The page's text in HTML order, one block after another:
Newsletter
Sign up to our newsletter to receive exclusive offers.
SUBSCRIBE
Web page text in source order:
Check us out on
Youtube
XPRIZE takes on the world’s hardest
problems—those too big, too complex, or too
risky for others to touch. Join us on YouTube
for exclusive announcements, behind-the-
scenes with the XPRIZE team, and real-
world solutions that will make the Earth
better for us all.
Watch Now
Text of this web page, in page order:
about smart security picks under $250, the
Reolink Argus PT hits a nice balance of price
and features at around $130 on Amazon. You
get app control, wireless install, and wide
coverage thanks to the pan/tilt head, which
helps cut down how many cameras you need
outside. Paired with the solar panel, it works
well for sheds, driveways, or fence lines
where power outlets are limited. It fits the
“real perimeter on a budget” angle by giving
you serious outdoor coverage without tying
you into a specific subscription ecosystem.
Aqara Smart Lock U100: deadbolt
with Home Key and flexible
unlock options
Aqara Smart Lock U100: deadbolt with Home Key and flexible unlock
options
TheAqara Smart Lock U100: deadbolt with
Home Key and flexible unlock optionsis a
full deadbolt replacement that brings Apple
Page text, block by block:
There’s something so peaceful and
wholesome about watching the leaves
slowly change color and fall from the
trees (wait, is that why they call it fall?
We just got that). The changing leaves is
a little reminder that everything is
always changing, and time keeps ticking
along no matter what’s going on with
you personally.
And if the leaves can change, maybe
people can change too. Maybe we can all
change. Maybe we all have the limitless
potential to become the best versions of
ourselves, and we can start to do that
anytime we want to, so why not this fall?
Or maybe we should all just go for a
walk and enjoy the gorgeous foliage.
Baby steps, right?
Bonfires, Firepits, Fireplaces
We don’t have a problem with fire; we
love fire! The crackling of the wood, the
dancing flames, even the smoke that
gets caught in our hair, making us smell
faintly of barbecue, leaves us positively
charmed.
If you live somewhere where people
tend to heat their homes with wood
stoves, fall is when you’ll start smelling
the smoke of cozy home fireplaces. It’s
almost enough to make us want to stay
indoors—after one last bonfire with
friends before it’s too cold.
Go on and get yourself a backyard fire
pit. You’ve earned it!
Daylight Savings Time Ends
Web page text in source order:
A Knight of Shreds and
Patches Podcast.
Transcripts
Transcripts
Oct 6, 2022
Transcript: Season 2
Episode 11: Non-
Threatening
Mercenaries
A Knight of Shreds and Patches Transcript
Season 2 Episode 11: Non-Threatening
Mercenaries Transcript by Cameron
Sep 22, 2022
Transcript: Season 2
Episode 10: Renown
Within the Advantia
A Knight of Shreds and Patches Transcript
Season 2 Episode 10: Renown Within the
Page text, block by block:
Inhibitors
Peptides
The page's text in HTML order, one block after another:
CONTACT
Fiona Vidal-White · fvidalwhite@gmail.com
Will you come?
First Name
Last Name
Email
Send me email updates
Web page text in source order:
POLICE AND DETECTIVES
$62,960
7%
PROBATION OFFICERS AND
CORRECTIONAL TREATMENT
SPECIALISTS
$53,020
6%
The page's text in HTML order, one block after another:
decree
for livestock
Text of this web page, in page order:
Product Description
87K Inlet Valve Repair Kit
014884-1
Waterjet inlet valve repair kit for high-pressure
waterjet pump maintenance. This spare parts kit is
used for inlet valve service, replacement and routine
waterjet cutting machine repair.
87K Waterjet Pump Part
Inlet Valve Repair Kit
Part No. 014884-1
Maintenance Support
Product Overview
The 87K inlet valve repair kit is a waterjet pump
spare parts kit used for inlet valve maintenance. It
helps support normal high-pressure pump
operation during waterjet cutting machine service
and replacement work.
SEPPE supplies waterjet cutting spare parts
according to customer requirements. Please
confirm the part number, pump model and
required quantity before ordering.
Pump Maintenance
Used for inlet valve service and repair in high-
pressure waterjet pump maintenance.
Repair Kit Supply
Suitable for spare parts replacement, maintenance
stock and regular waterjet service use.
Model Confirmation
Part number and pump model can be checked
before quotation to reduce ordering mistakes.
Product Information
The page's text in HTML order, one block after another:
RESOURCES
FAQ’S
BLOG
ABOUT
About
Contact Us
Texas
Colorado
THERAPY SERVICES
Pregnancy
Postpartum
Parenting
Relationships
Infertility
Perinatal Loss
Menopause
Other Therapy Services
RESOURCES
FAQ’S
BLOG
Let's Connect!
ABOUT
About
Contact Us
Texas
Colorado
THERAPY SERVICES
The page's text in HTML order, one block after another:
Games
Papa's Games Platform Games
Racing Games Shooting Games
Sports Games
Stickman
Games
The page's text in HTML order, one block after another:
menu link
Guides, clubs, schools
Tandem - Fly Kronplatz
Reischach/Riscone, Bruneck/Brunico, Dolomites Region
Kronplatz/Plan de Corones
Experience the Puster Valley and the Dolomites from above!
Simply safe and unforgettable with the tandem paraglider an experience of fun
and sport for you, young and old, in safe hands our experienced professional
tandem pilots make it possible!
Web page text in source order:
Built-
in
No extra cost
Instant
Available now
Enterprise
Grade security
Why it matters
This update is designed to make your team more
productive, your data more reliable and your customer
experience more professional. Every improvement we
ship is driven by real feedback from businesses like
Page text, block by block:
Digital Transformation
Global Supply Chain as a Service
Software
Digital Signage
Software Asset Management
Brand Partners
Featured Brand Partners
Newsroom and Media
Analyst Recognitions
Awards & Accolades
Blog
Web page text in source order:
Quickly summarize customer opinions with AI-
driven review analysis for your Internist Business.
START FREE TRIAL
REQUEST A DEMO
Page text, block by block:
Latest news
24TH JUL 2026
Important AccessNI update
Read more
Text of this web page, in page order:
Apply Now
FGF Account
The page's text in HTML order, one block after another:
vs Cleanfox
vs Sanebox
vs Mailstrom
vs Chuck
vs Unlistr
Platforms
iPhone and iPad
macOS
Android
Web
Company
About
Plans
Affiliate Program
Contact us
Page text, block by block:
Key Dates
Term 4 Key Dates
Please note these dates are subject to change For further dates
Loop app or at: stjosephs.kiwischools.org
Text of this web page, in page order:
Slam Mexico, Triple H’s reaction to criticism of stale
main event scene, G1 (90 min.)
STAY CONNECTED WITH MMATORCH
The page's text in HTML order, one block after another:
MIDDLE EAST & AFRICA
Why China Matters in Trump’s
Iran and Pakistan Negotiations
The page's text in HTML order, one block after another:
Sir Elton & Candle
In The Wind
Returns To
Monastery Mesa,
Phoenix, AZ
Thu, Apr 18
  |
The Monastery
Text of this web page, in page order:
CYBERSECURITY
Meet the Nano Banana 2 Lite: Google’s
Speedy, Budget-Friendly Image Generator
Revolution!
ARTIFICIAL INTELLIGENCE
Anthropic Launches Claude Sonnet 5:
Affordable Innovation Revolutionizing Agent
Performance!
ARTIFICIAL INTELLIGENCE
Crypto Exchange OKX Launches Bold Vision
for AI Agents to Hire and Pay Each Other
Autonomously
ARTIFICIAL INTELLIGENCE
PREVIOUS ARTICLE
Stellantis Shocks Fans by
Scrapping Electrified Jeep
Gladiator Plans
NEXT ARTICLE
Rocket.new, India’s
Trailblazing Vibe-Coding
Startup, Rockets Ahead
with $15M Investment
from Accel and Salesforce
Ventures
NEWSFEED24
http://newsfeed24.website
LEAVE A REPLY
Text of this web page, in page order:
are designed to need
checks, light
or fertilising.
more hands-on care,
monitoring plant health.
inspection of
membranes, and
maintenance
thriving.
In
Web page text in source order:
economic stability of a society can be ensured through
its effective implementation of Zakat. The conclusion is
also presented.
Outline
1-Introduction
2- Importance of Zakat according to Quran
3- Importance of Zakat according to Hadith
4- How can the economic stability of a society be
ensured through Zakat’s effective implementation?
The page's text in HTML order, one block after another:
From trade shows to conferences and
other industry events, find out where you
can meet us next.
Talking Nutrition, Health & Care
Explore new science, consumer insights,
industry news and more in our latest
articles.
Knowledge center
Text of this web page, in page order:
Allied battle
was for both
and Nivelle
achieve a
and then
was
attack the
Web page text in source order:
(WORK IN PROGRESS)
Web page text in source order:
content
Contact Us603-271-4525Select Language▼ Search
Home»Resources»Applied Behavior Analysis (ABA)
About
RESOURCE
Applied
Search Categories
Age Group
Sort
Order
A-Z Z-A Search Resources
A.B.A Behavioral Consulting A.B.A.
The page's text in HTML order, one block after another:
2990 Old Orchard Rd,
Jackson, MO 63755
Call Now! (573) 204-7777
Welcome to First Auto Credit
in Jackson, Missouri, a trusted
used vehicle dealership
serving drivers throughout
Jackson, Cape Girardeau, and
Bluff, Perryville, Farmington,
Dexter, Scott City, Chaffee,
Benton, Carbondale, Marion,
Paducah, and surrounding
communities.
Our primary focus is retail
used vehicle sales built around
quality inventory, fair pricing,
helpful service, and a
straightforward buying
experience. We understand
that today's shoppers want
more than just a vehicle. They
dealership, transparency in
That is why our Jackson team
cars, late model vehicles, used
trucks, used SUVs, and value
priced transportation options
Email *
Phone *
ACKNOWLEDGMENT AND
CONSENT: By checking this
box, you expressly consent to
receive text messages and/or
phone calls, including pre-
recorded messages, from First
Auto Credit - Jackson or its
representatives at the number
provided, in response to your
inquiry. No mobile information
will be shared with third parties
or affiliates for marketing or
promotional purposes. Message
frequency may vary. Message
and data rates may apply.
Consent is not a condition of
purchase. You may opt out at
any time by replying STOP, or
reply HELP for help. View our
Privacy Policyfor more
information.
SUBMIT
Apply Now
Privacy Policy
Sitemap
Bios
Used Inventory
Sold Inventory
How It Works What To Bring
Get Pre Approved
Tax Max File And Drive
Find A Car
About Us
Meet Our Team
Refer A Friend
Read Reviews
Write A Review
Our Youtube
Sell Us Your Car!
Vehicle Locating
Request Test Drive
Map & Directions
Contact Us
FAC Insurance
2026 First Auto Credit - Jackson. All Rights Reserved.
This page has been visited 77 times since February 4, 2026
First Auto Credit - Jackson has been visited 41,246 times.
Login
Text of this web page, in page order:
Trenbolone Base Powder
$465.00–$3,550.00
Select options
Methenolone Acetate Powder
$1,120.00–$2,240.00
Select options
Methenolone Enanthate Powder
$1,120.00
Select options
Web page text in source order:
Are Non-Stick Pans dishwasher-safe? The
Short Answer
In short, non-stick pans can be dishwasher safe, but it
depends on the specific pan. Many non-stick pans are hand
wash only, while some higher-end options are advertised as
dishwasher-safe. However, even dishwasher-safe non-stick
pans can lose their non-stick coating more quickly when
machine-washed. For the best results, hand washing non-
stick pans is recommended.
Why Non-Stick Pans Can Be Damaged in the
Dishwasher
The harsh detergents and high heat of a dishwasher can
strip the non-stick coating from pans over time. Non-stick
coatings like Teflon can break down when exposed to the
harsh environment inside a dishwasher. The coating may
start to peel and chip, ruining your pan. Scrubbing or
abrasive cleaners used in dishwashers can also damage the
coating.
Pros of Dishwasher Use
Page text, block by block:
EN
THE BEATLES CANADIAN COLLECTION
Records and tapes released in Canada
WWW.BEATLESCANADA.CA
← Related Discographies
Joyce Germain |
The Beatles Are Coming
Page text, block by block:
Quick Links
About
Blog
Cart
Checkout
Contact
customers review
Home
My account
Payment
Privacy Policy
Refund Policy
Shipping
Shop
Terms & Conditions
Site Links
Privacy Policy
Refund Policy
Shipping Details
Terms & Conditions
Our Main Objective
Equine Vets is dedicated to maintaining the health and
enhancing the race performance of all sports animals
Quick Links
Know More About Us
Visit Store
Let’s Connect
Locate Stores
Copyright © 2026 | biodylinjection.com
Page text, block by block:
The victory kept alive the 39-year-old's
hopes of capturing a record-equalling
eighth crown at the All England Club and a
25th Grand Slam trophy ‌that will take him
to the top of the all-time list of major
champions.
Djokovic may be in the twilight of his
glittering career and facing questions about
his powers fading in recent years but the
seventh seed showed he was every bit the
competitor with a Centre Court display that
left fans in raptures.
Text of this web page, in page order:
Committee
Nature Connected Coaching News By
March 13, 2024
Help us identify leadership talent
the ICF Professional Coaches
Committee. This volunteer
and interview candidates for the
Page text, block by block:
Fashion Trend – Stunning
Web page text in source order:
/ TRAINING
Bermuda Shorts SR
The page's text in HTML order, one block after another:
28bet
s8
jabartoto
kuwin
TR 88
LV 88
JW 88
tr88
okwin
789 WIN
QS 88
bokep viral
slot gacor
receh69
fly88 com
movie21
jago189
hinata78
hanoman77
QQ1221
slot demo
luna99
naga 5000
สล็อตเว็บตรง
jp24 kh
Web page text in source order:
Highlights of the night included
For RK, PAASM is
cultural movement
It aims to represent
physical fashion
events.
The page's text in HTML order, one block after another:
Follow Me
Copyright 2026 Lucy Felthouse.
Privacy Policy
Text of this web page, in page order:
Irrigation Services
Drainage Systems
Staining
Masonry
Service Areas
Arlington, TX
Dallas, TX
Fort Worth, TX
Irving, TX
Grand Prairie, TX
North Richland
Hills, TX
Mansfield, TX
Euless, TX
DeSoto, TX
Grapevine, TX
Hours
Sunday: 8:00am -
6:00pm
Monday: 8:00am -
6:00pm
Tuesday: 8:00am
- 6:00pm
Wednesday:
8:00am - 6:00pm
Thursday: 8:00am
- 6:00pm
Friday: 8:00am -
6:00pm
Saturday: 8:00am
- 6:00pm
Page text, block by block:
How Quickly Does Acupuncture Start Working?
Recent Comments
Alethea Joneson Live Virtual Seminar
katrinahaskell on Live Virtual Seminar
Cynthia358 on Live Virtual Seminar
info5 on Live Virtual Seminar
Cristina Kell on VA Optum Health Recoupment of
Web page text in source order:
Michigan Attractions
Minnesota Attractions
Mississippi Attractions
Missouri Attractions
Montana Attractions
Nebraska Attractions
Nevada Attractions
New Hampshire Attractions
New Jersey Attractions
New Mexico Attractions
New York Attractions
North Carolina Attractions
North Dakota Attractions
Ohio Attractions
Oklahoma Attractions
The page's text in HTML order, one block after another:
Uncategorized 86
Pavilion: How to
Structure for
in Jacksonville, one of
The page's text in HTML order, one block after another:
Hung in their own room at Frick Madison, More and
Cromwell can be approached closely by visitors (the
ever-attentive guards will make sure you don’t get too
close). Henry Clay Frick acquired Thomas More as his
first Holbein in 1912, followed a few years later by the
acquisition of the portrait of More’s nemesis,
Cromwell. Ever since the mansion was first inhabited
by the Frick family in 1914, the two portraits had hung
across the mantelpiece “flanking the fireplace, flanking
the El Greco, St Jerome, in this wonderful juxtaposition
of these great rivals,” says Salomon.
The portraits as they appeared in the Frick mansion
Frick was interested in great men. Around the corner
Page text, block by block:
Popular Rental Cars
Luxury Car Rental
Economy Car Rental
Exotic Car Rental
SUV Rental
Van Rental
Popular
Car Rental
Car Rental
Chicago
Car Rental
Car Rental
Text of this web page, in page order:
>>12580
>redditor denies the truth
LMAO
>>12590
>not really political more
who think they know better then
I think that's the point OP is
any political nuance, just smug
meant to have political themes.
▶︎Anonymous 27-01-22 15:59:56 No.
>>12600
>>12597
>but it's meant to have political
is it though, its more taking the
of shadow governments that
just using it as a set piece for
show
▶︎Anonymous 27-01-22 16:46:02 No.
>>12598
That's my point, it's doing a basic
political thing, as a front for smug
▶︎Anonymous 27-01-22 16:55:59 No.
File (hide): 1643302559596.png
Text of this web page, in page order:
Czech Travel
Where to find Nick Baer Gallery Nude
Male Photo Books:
————————
▸ TASK DETAILS
Select all lines in the listing above where the word "flexible" appears, and show them.

▸ SOLUTION TO THE PROBLEM
with Home Key and flexible
Aqara Smart Lock U100: deadbolt with Home Key and flexible unlock
Home Key and flexible unlock optionsis a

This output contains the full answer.